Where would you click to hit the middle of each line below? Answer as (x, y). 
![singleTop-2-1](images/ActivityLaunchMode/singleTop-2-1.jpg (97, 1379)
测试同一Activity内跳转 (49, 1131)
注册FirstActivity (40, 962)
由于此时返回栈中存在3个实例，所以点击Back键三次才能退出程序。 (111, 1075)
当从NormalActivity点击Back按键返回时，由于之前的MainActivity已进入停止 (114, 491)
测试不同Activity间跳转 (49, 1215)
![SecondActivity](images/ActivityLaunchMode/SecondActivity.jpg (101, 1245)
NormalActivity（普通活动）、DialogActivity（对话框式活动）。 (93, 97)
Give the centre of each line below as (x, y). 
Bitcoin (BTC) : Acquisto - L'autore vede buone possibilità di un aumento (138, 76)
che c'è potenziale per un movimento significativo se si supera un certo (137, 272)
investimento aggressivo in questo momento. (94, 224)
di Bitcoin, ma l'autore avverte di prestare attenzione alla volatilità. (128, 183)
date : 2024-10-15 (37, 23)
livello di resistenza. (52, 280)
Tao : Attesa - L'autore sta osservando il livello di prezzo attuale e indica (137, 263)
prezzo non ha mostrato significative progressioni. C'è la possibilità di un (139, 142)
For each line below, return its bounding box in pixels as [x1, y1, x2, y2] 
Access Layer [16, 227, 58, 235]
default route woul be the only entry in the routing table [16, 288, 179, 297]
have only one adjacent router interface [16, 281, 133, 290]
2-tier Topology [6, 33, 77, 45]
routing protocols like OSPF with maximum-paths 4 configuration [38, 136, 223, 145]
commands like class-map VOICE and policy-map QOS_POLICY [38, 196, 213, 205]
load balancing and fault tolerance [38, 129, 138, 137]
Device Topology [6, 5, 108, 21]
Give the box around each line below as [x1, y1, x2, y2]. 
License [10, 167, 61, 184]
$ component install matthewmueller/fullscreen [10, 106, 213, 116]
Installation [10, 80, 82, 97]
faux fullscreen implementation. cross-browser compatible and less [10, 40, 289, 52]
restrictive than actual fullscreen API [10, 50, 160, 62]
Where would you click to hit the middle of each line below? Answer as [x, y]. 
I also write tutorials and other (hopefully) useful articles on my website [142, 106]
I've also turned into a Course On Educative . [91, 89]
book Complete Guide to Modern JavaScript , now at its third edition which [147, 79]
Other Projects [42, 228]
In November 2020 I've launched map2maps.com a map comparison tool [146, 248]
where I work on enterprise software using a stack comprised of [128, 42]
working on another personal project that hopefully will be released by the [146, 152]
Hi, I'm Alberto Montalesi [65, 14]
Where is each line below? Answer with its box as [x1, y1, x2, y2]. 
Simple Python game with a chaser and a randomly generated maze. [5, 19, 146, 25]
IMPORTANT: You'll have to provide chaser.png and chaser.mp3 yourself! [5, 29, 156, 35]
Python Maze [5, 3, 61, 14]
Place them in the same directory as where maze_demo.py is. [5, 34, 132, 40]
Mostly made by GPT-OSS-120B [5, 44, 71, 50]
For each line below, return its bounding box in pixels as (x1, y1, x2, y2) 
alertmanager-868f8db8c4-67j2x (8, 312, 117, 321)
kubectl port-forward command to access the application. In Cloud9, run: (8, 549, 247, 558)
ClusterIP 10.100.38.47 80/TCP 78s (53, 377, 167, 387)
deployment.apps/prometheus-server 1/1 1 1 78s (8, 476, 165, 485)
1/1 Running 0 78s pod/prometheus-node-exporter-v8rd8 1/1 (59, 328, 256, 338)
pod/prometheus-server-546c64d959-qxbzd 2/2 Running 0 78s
═══
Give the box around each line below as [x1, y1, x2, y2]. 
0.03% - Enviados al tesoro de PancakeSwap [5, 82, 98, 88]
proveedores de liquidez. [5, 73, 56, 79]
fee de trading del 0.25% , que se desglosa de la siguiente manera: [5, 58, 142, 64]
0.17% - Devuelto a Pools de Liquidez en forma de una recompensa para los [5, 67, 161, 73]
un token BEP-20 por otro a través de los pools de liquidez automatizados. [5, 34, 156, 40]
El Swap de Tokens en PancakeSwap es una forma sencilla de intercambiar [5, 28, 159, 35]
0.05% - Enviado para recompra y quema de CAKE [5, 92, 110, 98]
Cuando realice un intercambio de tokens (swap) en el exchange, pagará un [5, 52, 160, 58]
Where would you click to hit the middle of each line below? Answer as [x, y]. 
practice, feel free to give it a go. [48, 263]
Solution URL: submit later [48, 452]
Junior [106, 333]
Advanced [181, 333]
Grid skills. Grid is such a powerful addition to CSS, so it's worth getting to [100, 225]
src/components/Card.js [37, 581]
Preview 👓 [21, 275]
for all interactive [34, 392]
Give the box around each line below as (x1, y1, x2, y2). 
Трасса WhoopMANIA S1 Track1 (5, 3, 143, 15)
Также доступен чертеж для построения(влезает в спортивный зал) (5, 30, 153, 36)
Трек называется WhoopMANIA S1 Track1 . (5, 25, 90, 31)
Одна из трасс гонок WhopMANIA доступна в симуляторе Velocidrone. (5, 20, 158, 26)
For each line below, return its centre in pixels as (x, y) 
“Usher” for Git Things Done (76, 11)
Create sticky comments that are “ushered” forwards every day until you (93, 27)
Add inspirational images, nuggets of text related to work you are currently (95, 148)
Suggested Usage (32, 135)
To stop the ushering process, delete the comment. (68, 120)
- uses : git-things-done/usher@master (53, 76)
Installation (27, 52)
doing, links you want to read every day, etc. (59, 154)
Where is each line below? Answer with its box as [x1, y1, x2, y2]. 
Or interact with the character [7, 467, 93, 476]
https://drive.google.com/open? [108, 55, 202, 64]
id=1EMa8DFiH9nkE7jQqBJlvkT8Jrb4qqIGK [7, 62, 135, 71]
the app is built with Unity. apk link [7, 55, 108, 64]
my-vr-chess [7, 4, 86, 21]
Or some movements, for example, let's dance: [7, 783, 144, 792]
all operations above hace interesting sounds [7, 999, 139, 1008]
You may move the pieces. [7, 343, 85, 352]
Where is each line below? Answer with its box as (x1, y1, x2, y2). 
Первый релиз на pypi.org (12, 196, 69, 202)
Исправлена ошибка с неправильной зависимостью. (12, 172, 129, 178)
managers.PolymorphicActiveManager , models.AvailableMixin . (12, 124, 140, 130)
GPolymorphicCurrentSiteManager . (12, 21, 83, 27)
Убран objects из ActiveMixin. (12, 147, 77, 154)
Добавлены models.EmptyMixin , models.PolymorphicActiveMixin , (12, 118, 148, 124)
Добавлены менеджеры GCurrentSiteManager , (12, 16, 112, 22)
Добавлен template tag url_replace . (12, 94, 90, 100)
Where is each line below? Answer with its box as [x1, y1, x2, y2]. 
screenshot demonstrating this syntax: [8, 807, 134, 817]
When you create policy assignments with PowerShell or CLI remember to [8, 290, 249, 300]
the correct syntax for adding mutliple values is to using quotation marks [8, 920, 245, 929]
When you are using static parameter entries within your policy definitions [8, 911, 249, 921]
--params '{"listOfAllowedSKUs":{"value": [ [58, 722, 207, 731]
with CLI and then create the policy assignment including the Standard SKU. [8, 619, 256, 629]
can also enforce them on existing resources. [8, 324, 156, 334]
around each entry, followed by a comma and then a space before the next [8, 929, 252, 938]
═══
• WHAT THE TASK ASKS: Identify each line of the material where the word "Running" shows up, and copy it.

• THE COMPLETED TASK:
1/1 Running 0 78s pod/prometheus-node-exporter-v8rd8 1/1 (59, 328, 256, 338)
pod/prometheus-server-546c64d959-qxbzd 2/2 Running 0 78s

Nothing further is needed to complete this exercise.